• [Supplied records]:
================

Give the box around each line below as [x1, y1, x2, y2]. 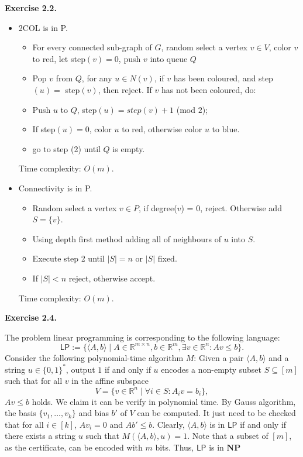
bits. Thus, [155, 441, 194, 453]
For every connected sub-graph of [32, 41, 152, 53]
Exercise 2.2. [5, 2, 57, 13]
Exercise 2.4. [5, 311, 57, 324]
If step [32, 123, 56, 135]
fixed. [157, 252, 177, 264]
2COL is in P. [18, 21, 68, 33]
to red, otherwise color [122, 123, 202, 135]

================

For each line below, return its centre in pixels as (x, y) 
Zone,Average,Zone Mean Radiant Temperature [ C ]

================

• [What you are asked to do]:
Everything above from the line with "Exercise 2.4. [5, 311, 57, 324]" to the line with "to red, otherwise color [122, 123, 202, 135]", both included, must be repeated exactly, and nothing outside that range.

• [Exercise solution]:
Exercise 2.4. [5, 311, 57, 324]
If step [32, 123, 56, 135]
fixed. [157, 252, 177, 264]
2COL is in P. [18, 21, 68, 33]
to red, otherwise color [122, 123, 202, 135]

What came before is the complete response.